Find the lines in the records below that contain "nodes", and report each of them.

Exercise inputs:
--------------------------------

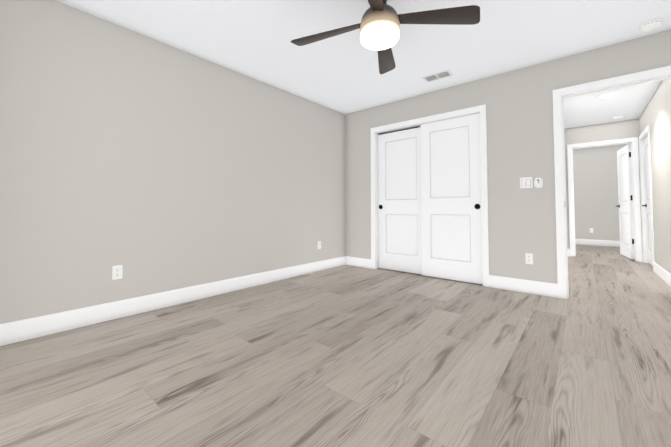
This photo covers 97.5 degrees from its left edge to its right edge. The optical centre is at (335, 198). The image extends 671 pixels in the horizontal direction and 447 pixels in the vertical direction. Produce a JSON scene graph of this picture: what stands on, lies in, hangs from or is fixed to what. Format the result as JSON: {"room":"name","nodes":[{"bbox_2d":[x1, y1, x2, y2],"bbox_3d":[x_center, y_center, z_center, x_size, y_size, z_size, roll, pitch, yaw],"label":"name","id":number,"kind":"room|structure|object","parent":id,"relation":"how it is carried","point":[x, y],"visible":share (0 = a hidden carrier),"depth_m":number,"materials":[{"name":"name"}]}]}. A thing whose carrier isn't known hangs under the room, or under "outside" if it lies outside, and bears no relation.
{"room":"empty bedroom","nodes":[
{"label":"empty bedroom","id":0,"kind":"room"},
{"bbox_2d":[0,0,344,323],"bbox_3d":[-1.234,-0.207,3.225,0.120,2.440,4.180,-2,-3,40],"label":"wall","id":1,"kind":"structure","parent":0,"point":[151,166],"depth_m":2.57,"materials":[{"name":"grey paint"}]},
{"bbox_2d":[112,265,122,279],"bbox_3d":[-1.798,0.610,2.428,0.008,0.115,0.070,-2,-3,40],"label":"electrical outlet","id":2,"kind":"object","parent":1,"relation":"attached to","point":[117,271],"visible":1,"depth_m":2.42,"materials":[{"name":"white plastic"}]},
{"bbox_2d":[0,256,344,345],"bbox_3d":[-1.149,0.942,3.182,0.015,0.140,4.045,-2,-3,40],"label":"baseboard","id":3,"kind":"structure","parent":1,"relation":"attached to","point":[24,329],"depth_m":2.52,"materials":[{"name":"white wood"}]},
{"bbox_2d":[0,244,670,446],"bbox_3d":[2.548,1.088,3.929,4.940,0.100,10.200,-2,-3,40],"label":"floor","id":4,"kind":"structure","parent":0,"point":[346,356],"depth_m":1.66,"materials":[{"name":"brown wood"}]},
{"bbox_2d":[55,0,670,128],"bbox_3d":[2.548,-1.460,4.019,4.940,0.120,10.200,-2,-3,40],"label":"ceiling","id":5,"kind":"structure","parent":0,"point":[253,39],"depth_m":2.70,"materials":[{"name":"white paint"}]},
{"bbox_2d":[291,0,479,73],"bbox_3d":[0.306,-1.277,2.042,0.976,0.385,0.976,1,-2,-31],"label":"ceiling fan","id":6,"kind":"object","parent":5,"relation":"hanging from","point":[380,23],"visible":1,"depth_m":1.96,"materials":[{"name":"brown metal"}]},
{"bbox_2d":[422,70,452,81],"bbox_3d":[1.186,-1.417,3.425,0.310,0.006,0.172,-2,-3,40],"label":"ceiling vent","id":7,"kind":"object","parent":5,"relation":"in","point":[438,75],"visible":1,"depth_m":3.42,"materials":[{"name":"white metal"}]},
{"bbox_2d":[597,93,613,97],"bbox_3d":[3.690,-1.398,4.022,0.176,0.004,0.176,-2,-3,40],"label":"recessed light","id":8,"kind":"object","parent":5,"relation":"in","point":[606,95],"visible":1,"depth_m":4.00,"materials":[{"name":"white plastic"}]},
{"bbox_2d":[613,115,623,118],"bbox_3d":[4.714,-1.348,4.910,0.136,0.040,0.136,-2,-3,40],"label":"smoke detector","id":9,"kind":"object","parent":5,"relation":"attached to","point":[618,117],"visible":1,"depth_m":4.87,"materials":[{"name":"white plastic"}]},
{"bbox_2d":[639,18,662,30],"bbox_3d":[2.625,-1.435,2.448,0.136,0.040,0.136,-2,-3,40],"label":"smoke detector","id":10,"kind":"object","parent":5,"relation":"attached to","point":[652,24],"visible":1,"depth_m":2.42,"materials":[{"name":"white plastic"}]},
{"bbox_2d":[382,126,419,133],"bbox_3d":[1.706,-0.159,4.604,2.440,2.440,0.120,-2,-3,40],"label":"door track","id":11,"kind":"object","parent":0,"point":[400,130],"depth_m":5.05,"materials":[{"name":"grey metal"}]},
{"bbox_2d":[345,30,670,283],"bbox_3d":[1.650,-0.194,3.606,4.040,2.440,0.120,-2,-3,40],"label":"wall","id":12,"kind":"structure","parent":0,"point":[520,134],"depth_m":3.25,"materials":[{"name":"grey paint"}]},
{"bbox_2d":[378,127,421,273],"bbox_3d":[0.944,0.032,4.229,0.750,2.012,0.040,-2,-3,40],"label":"closet door","id":13,"kind":"structure","parent":12,"relation":"in","point":[399,206],"depth_m":4.22,"materials":[{"name":"white wood"}]},
{"bbox_2d":[370,104,488,286],"bbox_3d":[1.189,-0.022,3.977,1.606,2.123,0.138,-2,-3,40],"label":"trim","id":14,"kind":"structure","parent":12,"relation":"attached to","point":[375,132],"depth_m":3.78,"materials":[{"name":"white wood"}]},
{"bbox_2d":[420,113,482,283],"bbox_3d":[1.452,0.003,3.744,0.750,2.036,0.040,-2,-3,40],"label":"closet door","id":15,"kind":"structure","parent":12,"relation":"in","point":[451,228],"depth_m":3.71,"materials":[{"name":"white wood"}]},
{"bbox_2d":[345,256,557,297],"bbox_3d":[1.606,0.954,3.514,3.800,0.140,0.015,-2,-3,40],"label":"baseboard","id":16,"kind":"structure","parent":12,"relation":"attached to","point":[548,289],"depth_m":3.21,"materials":[{"name":"white wood"}]},
{"bbox_2d":[520,177,532,187],"bbox_3d":[2.057,-0.169,3.177,0.116,0.117,0.010,-2,-3,40],"label":"light switch","id":17,"kind":"object","parent":12,"relation":"attached to","point":[526,182],"visible":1,"depth_m":3.17,"materials":[{"name":"white plastic"}]},
{"bbox_2d":[525,253,532,263],"bbox_3d":[2.067,0.644,3.140,0.070,0.115,0.008,-2,-3,40],"label":"electrical outlet","id":18,"kind":"object","parent":12,"relation":"attached to","point":[528,258],"visible":1,"depth_m":3.14,"materials":[{"name":"white plastic"}]},
{"bbox_2d":[534,177,542,187],"bbox_3d":[2.136,-0.164,3.099,0.074,0.112,0.025,-2,-3,40],"label":"switch","id":19,"kind":"object","parent":12,"relation":"attached to","point":[538,182],"visible":1,"depth_m":3.09,"materials":[{"name":"white plastic"}]},
{"bbox_2d":[552,65,670,298],"bbox_3d":[2.655,-0.065,2.754,0.956,2.123,0.156,-2,-3,40],"label":"door frame","id":20,"kind":"structure","parent":12,"relation":"attached to","point":[634,79],"depth_m":2.96,"materials":[{"name":"white wood"}]},
{"bbox_2d":[573,144,627,240],"bbox_3d":[6.331,-0.061,7.374,3.300,2.440,0.120,-2,-3,40],"label":"wall","id":21,"kind":"structure","parent":0,"point":[595,174],"depth_m":7.23,"materials":[{"name":"grey paint"}]},
{"bbox_2d":[575,239,619,246],"bbox_3d":[6.288,1.086,7.282,3.300,0.140,0.015,-2,-3,40],"label":"baseboard","id":22,"kind":"structure","parent":21,"relation":"attached to","point":[598,242],"depth_m":7.17,"materials":[{"name":"white wood"}]},
{"bbox_2d":[564,119,642,253],"bbox_3d":[4.720,-0.128,5.464,3.300,2.440,0.120,-2,-3,40],"label":"wall","id":23,"kind":"structure","parent":0,"point":[607,131],"depth_m":5.37,"materials":[{"name":"grey paint"}]},
{"bbox_2d":[567,124,654,271],"bbox_3d":[4.593,0.012,4.941,1.098,2.123,1.111,-2,-3,40],"label":"door frame","id":24,"kind":"structure","parent":23,"relation":"attached to","point":[633,141],"depth_m":5.02,"materials":[{"name":"white wood"}]},
{"bbox_2d":[616,144,634,259],"bbox_3d":[5.387,0.068,5.497,0.188,2.030,0.807,-2,-3,40],"label":"door","id":25,"kind":"structure","parent":23,"relation":"in","point":[625,203],"depth_m":5.41,"materials":[{"name":"white wood"}]},
{"bbox_2d":[639,79,670,273],"bbox_3d":[4.179,-0.191,3.698,0.120,2.440,3.280,-2,-3,40],"label":"wall","id":26,"kind":"structure","parent":0,"point":[656,115],"depth_m":3.72,"materials":[{"name":"grey paint"}]},
{"bbox_2d":[642,136,652,266],"bbox_3d":[4.887,0.036,4.591,0.087,2.030,0.804,-2,-3,40],"label":"hall door","id":27,"kind":"structure","parent":26,"relation":"in","point":[647,205],"depth_m":4.72,"materials":[{"name":"white wood"}]},
{"bbox_2d":[653,262,670,286],"bbox_3d":[3.820,0.947,3.337,0.015,0.140,2.287,-2,-3,40],"label":"baseboard","id":28,"kind":"structure","parent":26,"relation":"attached to","point":[663,274],"depth_m":3.73,"materials":[{"name":"white wood"}]}
]}

--------------------------------

Exercise output:
This photo covers 97.5 degrees from its left edge to its right edge. The optical centre is at (335, 198). The image extends 671 pixels in the horizontal direction and 447 pixels in the vertical direction. Produce a JSON scene graph of this picture: what stands on, lies in, hangs from or is fixed to what. Format the result as JSON: {"room":"name","nodes":[{"bbox_2d":[x1, y1, x2, y2],"bbox_3d":[x_center, y_center, z_center, x_size, y_size, z_size, roll, pitch, yaw],"label":"name","id":number,"kind":"room|structure|object","parent":id,"relation":"how it is carried","point":[x, y],"visible":share (0 = a hidden carrier),"depth_m":number,"materials":[{"name":"name"}]}]}. A thing whose carrier isn't known hangs under the room, or under "outside" if it lies outside, and bears no relation.
{"room":"empty bedroom","nodes":[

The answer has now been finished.